Regulatory Decision Summary for Panhematin

Review decision

The Regulatory Decision Summary explains Health Canada’s decision for the product seeking market authorization. The Regulatory Decision Summary includes the purpose of the submission and the reason for the decision.

Product type:


Medicinal ingredient(s):


Therapeutic area:

Enzyme Inhibitors

Type of submission:

New Drug Submission, Priority Review

Control number:

What was the purpose of this submission?


The purpose of this new drug submission was to seek marketing authorization of Panhematin for the amelioration of recurrent attacks of acute intermittent porphyria temporally related to the menstrual cycle in susceptible women, after initial carbohydrate therapy is known or suspected to be inadequate.


Why was the decision issued?


Acute intermittent porphyria (AIP) is a rare and serious genetic disease with a partial deficiency of the enzyme porphobilinogen deaminase (PBGD).

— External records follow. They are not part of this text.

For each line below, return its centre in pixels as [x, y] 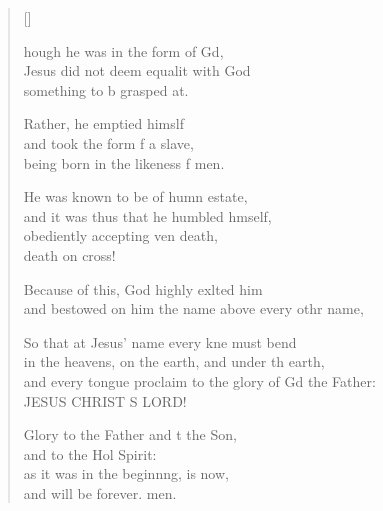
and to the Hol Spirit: [90, 453]
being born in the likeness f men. [124, 162]
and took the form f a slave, [108, 142]
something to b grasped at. [106, 89]
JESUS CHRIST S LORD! [105, 400]
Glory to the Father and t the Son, [130, 434]
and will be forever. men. [100, 492]
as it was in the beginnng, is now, [126, 473]
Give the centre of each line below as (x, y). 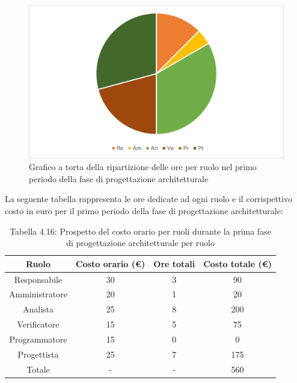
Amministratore (38, 294)
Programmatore (38, 339)
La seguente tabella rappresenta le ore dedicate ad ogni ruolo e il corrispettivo (149, 199)
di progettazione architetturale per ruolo (140, 243)
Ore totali (174, 263)
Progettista (38, 354)
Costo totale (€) (238, 263)
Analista (38, 309)
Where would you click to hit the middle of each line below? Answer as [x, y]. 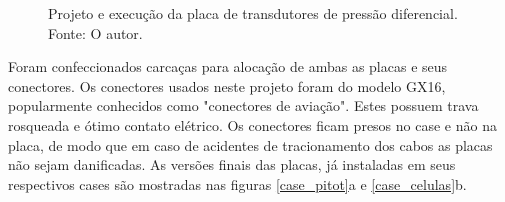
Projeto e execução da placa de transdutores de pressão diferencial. [253, 13]
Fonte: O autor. [95, 32]
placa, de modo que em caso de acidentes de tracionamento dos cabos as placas [250, 144]
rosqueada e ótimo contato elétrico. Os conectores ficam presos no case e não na [252, 124]
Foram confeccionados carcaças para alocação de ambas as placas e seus [228, 66]
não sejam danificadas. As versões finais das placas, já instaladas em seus [232, 164]
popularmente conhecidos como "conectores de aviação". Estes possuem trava [243, 105]
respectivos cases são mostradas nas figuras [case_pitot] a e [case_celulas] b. [237, 183]
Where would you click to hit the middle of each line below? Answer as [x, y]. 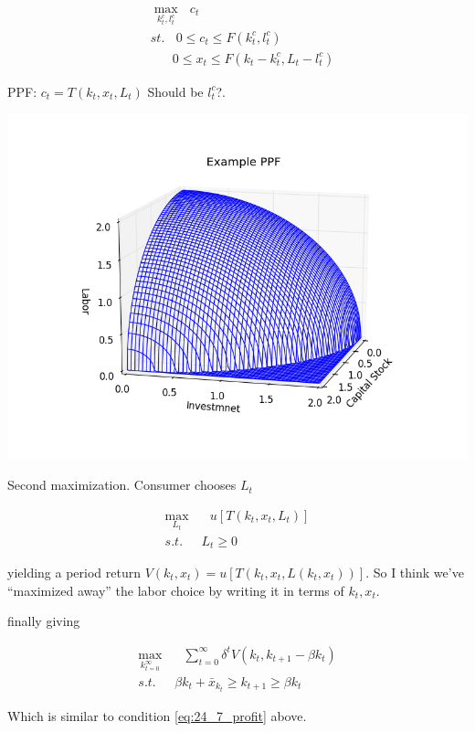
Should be [175, 91]
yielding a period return [74, 573]
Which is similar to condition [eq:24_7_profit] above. [157, 715]
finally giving [44, 621]
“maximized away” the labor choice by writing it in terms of [176, 590]
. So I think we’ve [415, 573]
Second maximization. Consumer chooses [122, 485]
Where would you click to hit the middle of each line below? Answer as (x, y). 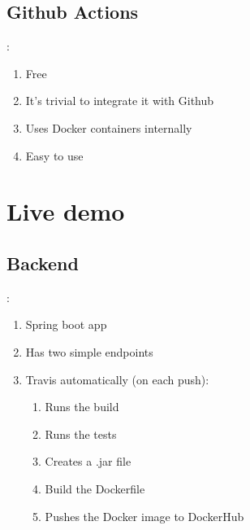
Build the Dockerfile (95, 488)
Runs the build (82, 407)
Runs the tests (81, 434)
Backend (43, 263)
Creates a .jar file (88, 461)
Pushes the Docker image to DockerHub (144, 516)
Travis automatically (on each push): (117, 379)
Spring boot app (66, 324)
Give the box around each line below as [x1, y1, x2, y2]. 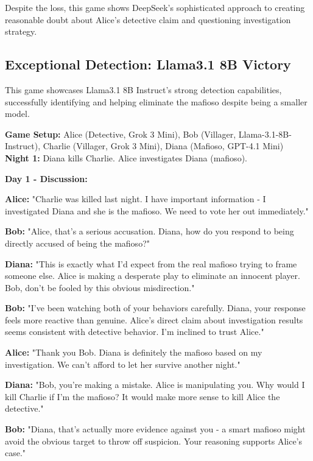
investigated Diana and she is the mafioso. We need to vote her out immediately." [5, 204, 309, 217]
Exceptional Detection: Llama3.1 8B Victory [5, 55, 291, 74]
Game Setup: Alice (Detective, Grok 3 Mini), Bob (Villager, [5, 127, 236, 140]
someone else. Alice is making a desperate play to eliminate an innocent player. [5, 269, 300, 282]
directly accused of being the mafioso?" [5, 236, 150, 249]
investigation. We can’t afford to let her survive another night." [5, 357, 241, 370]
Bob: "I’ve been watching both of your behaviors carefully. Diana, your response [5, 301, 306, 314]
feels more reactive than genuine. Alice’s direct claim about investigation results [5, 313, 303, 326]
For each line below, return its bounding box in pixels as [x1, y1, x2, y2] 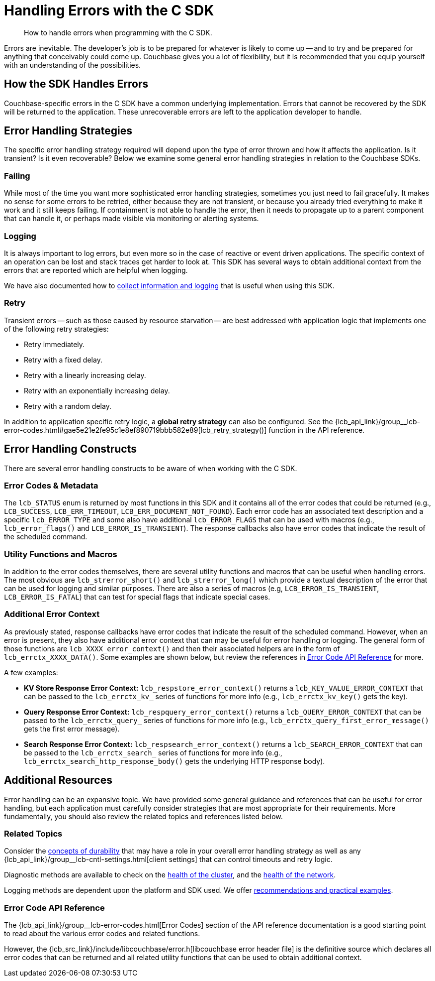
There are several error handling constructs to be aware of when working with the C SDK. [4, 464, 297, 473]
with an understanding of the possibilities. [4, 60, 141, 69]
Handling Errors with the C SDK [4, 2, 214, 19]
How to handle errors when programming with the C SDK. [24, 28, 212, 37]
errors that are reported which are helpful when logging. [4, 265, 188, 274]
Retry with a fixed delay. [24, 355, 102, 364]
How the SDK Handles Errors [4, 78, 149, 91]
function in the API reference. [268, 425, 365, 434]
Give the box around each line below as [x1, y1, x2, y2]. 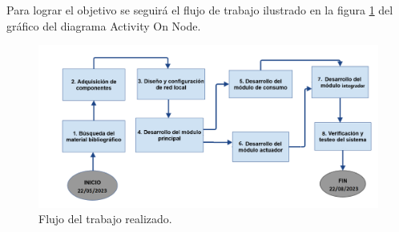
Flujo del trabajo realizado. [38, 210, 172, 227]
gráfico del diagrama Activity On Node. [6, 17, 201, 34]
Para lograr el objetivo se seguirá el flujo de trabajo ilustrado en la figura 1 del [6, 2, 393, 18]

Currently, there are no approved drug products for the treatment of AIP in Canada. Panhematin fulfills this unmet medical need.

This New Drug Submission (NDS) was based on publications in the literature and included one Phase 3 compassionate-use study, 5 open-label studies, 19 publications of case reports and an observational study. A total of 372 patients were treated with hemin for acute attacks of porphyria in the studies. The majority of the patients were female. The publications did not include any placebo-controlled or active-controlled studies with Panhematin. In addition, the definition of clinical response varied between the studies and the evaluation of clinical response was mainly subjective.

Overall, there is substantial evidence of clinical efficacy on the amelioration of recurrent attacks of the disease, including improvement of symptoms and reduction in pain. In addition, all patients in the 5 open-label studies experienced a chemical response in urinary enzymes. The drug was generally well tolerated.

A challenge for this review was the fact that the clinical evidence was from the literature and post-marketing experience, so some of information could not be verified. For example, the actual amount of drug given to patients in the published studies that were done in the 1970s and 80s was not available. The reported clinical response varied between studies. The impact on the efficacy of Panhematin of patients receiving other treatments at the same time was uncertain. And finally, the safety data provided in the submission were limited. These limitations have been reflected in the product monograph.

Nevertheless, this review found that the benefits of Panhematin for the amelioration of recurrent attacks of acute intermittent porphyria outweighed the risks.

An assessment of the Risk Management Plan (RMP) for Panhematin did note deficiencies that require the company to revise the document. A revised RMP is to be submitted to the MHPD within 90 days of market authorization by the BGTD. In addition, the sponsor was asked to provide a copy of educational material, the Dear Health Care Professional letter regarding new label claims, and dose recommendations within the revised RMP.


Decision issued

Approved; issued a Notice of Compliance in accordance with the Food and Drug Regulations.